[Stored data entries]
######

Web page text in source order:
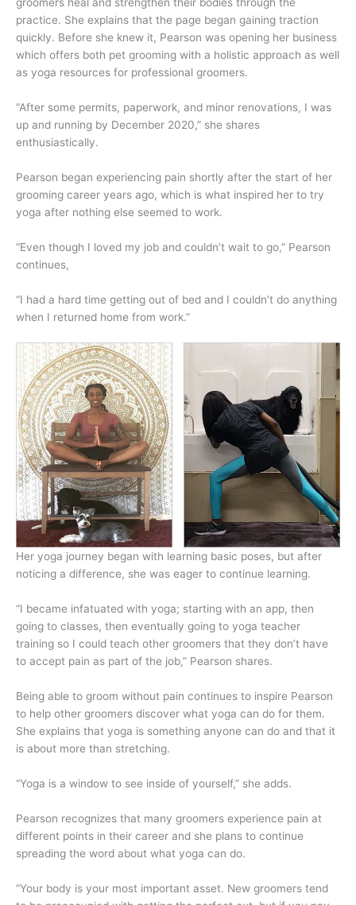
practice. She explains that the page began gaining traction
quickly. Before she knew it, Pearson was opening her business
which offers both pet grooming with a holistic approach as well
as yoga resources for professional groomers.
“After some permits, paperwork, and minor renovations, I was
up and running by December 2020,” she shares
enthusiastically.
Pearson began experiencing pain shortly after the start of her
grooming career years ago, which is what inspired her to try
yoga after nothing else seemed to work.
“Even though I loved my job and couldn’t wait to go,” Pearson
continues,
“I had a hard time getting out of bed and I couldn’t do anything
when I returned home from work.”
Her yoga journey began with learning basic poses, but after
noticing a difference, she was eager to continue learning.
“I became infatuated with yoga; starting with an app, then
going to classes, then eventually going to yoga teacher
training so I could teach other groomers that they don’t have
to accept pain as part of the job,” Pearson shares.
Being able to groom without pain continues to inspire Pearson
to help other groomers discover what yoga can do for them.
She explains that yoga is something anyone can do and that it
is about more than stretching.
“Yoga is a window to see inside of yourself,” she adds.
Pearson recognizes that many groomers experience pain at
different points in their career and she plans to continue
spreading the word about what yoga can do.
“Your body is your most important asset. New groomers tend
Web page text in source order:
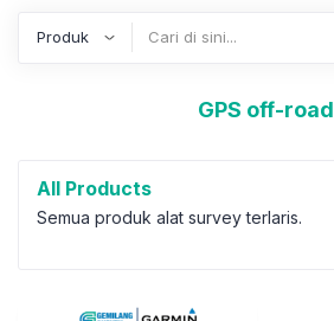
GPS off-road
All Products
Semua produk alat survey terlaris.
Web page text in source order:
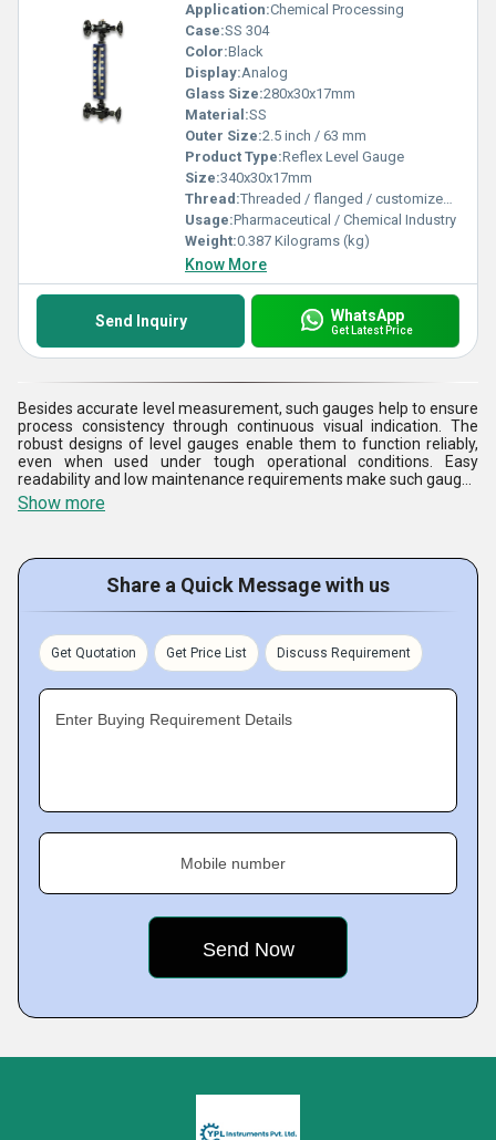
Application:Chemical Processing
Case:SS 304
Color:Black
Display:Analog
Glass Size:280x30x17mm
Material:SS
Outer Size:2.5 inch / 63 mm
Product Type:Reflex Level Gauge
Size:340x30x17mm
Thread:Threaded / flanged / customized process connections
Usage:Pharmaceutical / Chemical Industry
Weight:0.387 Kilograms (kg)
Know More
Send Inquiry WhatsApp
Get Latest Price
Besides accurate level measurement, such gauges help to ensure
process consistency through continuous visual indication. The
robust designs of level gauges enable them to function reliably,
even when used under tough operational conditions. Easy
readability and low maintenance requirements make such gauges
ideal for continuous industrial applications. The gauges help to
ensure safety, efficiency, and reliability in complex fluid processing
Show more
Share a Quick Message with us
Get Quotation Get Price List Discuss Requirement
Enter Buying Requirement Details
Mobile number

######

### [ASSIGNED TASK]
Reproduce every line above word for word; no images.

### [WRITTEN SOLUTION]
Web page text in source order:
practice. She explains that the page began gaining traction
quickly. Before she knew it, Pearson was opening her business
which offers both pet grooming with a holistic approach as well
as yoga resources for professional groomers.
“After some permits, paperwork, and minor renovations, I was
up and running by December 2020,” she shares
enthusiastically.
Pearson began experiencing pain shortly after the start of her
grooming career years ago, which is what inspired her to try
yoga after nothing else seemed to work.
“Even though I loved my job and couldn’t wait to go,” Pearson
continues,
“I had a hard time getting out of bed and I couldn’t do anything
when I returned home from work.”
Her yoga journey began with learning basic poses, but after
noticing a difference, she was eager to continue learning.
“I became infatuated with yoga; starting with an app, then
going to classes, then eventually going to yoga teacher
training so I could teach other groomers that they don’t have
to accept pain as part of the job,” Pearson shares.
Being able to groom without pain continues to inspire Pearson
to help other groomers discover what yoga can do for them.
She explains that yoga is something anyone can do and that it
is about more than stretching.
“Yoga is a window to see inside of yourself,” she adds.
Pearson recognizes that many groomers experience pain at
different points in their career and she plans to continue
spreading the word about what yoga can do.
“Your body is your most important asset. New groomers tend
Web page text in source order:
GPS off-road
All Products
Semua produk alat survey terlaris.
Web page text in source order:
Application:Chemical Processing
Case:SS 304
Color:Black
Display:Analog
Glass Size:280x30x17mm
Material:SS
Outer Size:2.5 inch / 63 mm
Product Type:Reflex Level Gauge
Size:340x30x17mm
Thread:Threaded / flanged / customized process connections
Usage:Pharmaceutical / Chemical Industry
Weight:0.387 Kilograms (kg)
Know More
Send Inquiry WhatsApp
Get Latest Price
Besides accurate level measurement, such gauges help to ensure
process consistency through continuous visual indication. The
robust designs of level gauges enable them to function reliably,
even when used under tough operational conditions. Easy
readability and low maintenance requirements make such gauges
ideal for continuous industrial applications. The gauges help to
ensure safety, efficiency, and reliability in complex fluid processing
Show more
Share a Quick Message with us
Get Quotation Get Price List Discuss Requirement
Enter Buying Requirement Details
Mobile number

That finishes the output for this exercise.